GOP spending bill cut kids cancer research, drawing sharp backlash
WASHINGTON — At the start of this week, Republicans and Democrats struck a deal on a sizable package of health care policies, from reining in drug-industry middlemen to boosting pay for doctors.
The package was supposed to hitch a ride on a year-end stopgap government funding bill that needs to be passed today to avoid a government shutdown. Instead, President-elect Trump and close adviser Elon Musk, the world’s richest person, killed the three-month government funding bill, taking the health policies with it.
When House Republicans returned with a pared-down proposal, the health package included only extensions for basic public health programs. Gone were a long list of health policies, including doctor pay raises and reforms to pharmacy benefit managers.
But that isn’t what’s drawn the most ire from Democrats. Lawmakers and other officials focused their attacks instead on the exclusion of provisions to help kids with cancer, a part of the initial deal that had received less attention. That backlash resulted in Congress passing one of the measures that had been blocked from the spending deal as a stand-alone bill. The Senate passed the Gabriella Miller Kids First Research Act after it passed legislation to fund the government until mid March. The Gabriella Miller bill gives the National Institutes of Health $63 million over five years to conduct childhood cancer and disease research, according to Ellyn Miller, founder of the Smashing Walnuts Foundation that pushed for the bill, which is named after her daughter who died of brain cancer.
But Congress did not pass other pediatric cancer research measures that had been stripped from the government-funding bill.
Prior to final passage of the government-funding bill. Sen. Chris Murphy (D-Conn.) chided Republicans for their proposal to “cut cancer treatments for kids and grease a new tax cut for the rich.”
White House spokesman Andrew Bates said in a post on the social media platform X that Republicans threw out pediatric cancer measures “because the richest man in the world had a whim.”

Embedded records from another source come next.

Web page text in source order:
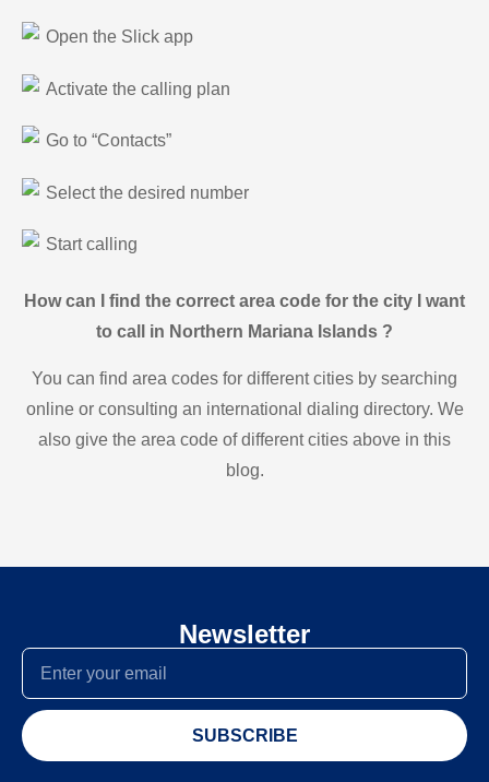
Open the Slick app
Activate the calling plan
Go to “Contacts”
Select the desired number
Start calling
How can I find the correct area code for the city I want
to call in Northern Mariana Islands ?
You can find area codes for different cities by searching
online or consulting an international dialing directory. We
also give the area code of different cities above in this
blog.
Newsletter
SUBSCRIBE
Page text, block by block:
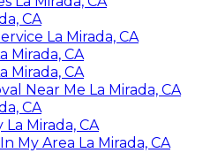
CA
La Mirada, CA
Mirada, CA
Mirada, CA
Near Me La Mirada, CA
CA
Mirada, CA
My Area La Mirada, CA
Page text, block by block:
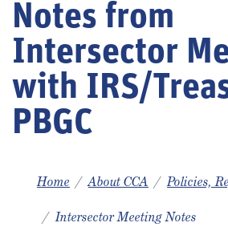
Notes from
Intersector
with IRS/
PBGC
Home About CCA Policies,
Intersector Meeting Notes
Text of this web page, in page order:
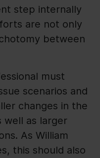
step internally
are not only
between
must
scenarios and
changes in the
well as larger
As William
this should also
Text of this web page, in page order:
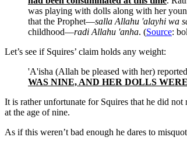
was playing with dolls along with her
that the Prophet—salla Allahu 'alayhi wa
childhood—radi Allahu 'anha. (Source:
Let’s see if Squires’ claim holds any weight:
'A'isha (Allah be pleased with her)
WAS NINE, AND HER DOLLS
It is rather unfortunate for Squires that he did
at the age of nine.
As if this weren’t bad enough he dares to
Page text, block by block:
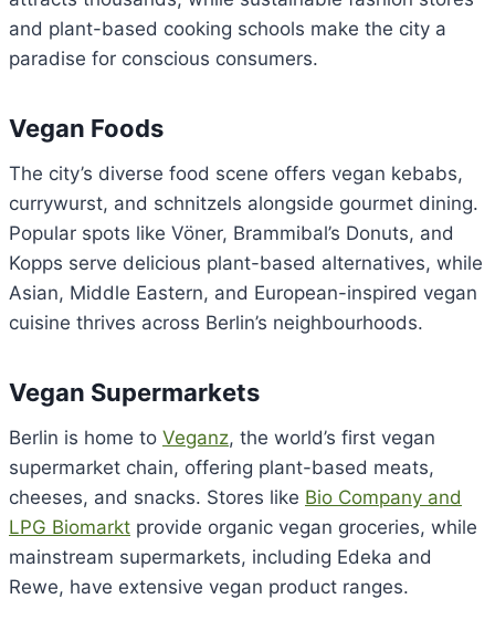
and plant-based cooking schools make the city a
paradise for conscious consumers.
Vegan Foods
The city’s diverse food scene offers vegan kebabs,
currywurst, and schnitzels alongside gourmet dining.
Popular spots like Vöner, Brammibal’s Donuts, and
Kopps serve delicious plant-based alternatives, while
Asian, Middle Eastern, and European-inspired vegan
cuisine thrives across Berlin’s neighbourhoods.
Vegan Supermarkets
Berlin is home to Veganz, the world’s first vegan
supermarket chain, offering plant-based meats,
cheeses, and snacks. Stores like Bio Company and
LPG Biomarkt provide organic vegan groceries, while
mainstream supermarkets, including Edeka and
Rewe, have extensive vegan product ranges.
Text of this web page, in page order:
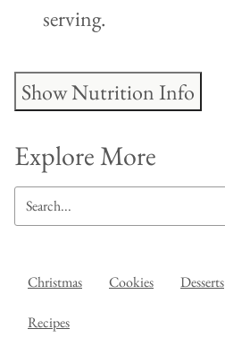
serving.
Show Nutrition Info
Explore More
SEARCH
Christmas Cookies Desserts
Recipes

Sen. Elizabeth Warren (D-Mass.) and Rep. Alexandria Ocasio-Cortez (D-N.Y.) also targeted Musk for the loss of the pediatric cancer measures.
“We now know what it looks like when Elon Musk calls for ‘government efficiency.’ For starters? Cuts to funding for child cancer research. I wish I were making that up,” Warren said.

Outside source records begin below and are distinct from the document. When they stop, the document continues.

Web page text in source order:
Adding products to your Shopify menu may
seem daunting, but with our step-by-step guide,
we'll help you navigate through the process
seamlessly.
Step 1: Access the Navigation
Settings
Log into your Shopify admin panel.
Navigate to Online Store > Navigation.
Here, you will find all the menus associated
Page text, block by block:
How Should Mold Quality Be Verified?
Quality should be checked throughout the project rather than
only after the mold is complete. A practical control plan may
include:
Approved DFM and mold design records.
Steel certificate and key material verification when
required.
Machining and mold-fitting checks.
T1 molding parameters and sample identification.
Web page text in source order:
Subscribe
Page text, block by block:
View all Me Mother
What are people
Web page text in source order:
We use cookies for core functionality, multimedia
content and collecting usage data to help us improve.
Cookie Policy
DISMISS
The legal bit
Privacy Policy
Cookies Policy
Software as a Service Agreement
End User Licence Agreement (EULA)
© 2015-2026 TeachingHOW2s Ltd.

It’s not clear why Republicans dropped the health care package. The cost of the package was offset, according to a congressional cost estimate reviewed by STAT. So it wasn’t the cost itself that led to it being stripped.
Instead, Republicans seem to want to avoid adding new programs on to a bill that extends current year funding for existing programs. On the other hand, Trump pushed for a debt ceiling increase, which would not fit the definition of a “clean continuing resolution.” That measure was left out of the final bill. For House Republican leadership, the principle of keeping stopgap government funding legislation simple trumped accomplishing policies that both parties agree to and that come with no additional cost.
Shortly before the government-funding bill passed, Republican strategist Doug Heye said there simply wasn’t enough time to save the health care package. Heye worked for former Rep. Eric Cantor (R-Va.), who championed some of the pediatric cancer research measures.
“A bill that can pass is often seen as more important than what’s in it,” Heye said.
The following are the pediatric cancer measures that Republicans excluded in the new continuing resolution bill:
- A program that rewards researchers for approvals of pediatric cancer drugs with valuable vouchers that require faster Food and Drug Administration reviews of another drug application of any kind. The priority review voucher program was to be extended until 2029.
- A program that would allow kids with cancer who are covered by Medicaid and the Children’s health insurance program known as CHIP to receive out-of-state treatment.
- New authority for the FDA to fine companies when they don’t complete required pediatric studies. The FDA already has this authority for adult studies.
- New FDA authority to require that companies study pediatric drugs in combination with other treatments for the same disease when those treatments are owned by the same company or are available as generics.